Even with years of front-end experience I see these engineers fail at creating
a reliable, documented and structured architecture. I guess, that's because
they don't have time, budget or are no longer used to fiddle around and
explore third-party projects (which is actually sad).

That is, getting started with Angular (or Vue, I expect) is easier and you
will get something together faster. I expect the reason why React is so
popular to be the mix you describe - although "templating" is a bit off,
because JSX isn't templating in the PHP or JSF way.

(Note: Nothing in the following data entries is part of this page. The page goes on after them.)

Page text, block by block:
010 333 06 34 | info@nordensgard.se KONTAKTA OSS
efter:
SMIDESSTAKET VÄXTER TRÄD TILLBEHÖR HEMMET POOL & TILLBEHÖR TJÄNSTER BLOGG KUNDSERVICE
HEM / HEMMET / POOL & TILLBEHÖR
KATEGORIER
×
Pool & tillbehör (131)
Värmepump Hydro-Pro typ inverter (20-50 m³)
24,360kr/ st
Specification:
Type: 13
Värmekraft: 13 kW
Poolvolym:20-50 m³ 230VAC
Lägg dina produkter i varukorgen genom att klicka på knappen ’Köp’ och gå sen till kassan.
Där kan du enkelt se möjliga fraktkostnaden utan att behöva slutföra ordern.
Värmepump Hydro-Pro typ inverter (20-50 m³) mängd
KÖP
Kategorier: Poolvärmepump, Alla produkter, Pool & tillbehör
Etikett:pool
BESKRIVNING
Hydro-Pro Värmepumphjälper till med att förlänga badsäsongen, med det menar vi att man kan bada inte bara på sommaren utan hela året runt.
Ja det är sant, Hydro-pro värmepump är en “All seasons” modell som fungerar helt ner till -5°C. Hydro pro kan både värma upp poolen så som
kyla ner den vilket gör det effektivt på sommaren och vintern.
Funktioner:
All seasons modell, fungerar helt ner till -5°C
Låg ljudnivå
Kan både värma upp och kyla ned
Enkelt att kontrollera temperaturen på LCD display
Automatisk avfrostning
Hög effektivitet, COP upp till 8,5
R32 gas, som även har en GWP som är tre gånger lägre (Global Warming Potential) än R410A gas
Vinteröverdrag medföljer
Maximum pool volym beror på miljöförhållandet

From my personal point of view I can say, that I never regret the decision to
switch to React (from Angular/Backbone.js). Especially the simple structuring
(basically a component tree) is incredible simple compared to what you had in
Angular 1. I am leading two projects with six digit LOC in the front-end and
it is a pleasure to see how quickly new member can contribute, how clear the
architecture is. Because there's no magic at all.

But that's all very personal, opinions differ greatly and I even know one
developer who loves Angular 2. But he also has to work with Hibernate in the
backend and compared to that everything is great - just kidding ;)

\---

Edit: I have read Fielding's paper for my B. Sc. thesis a couple of times and
it's a great piece work. Should be a mandatory lecture for a lot of fields.

------
yannski
Rails developers, ie web developers having appetite for nice,
industrialization ready technologies, may prefer Ember...

------
mattmanser
Honest question, is it really here to stay? What's different between React
today and Backbone 4 years ago or Angular 2 years ago?

Does it solve all the problems of the predecessors?

People are already starting to talk about Vue like it's the new messiah.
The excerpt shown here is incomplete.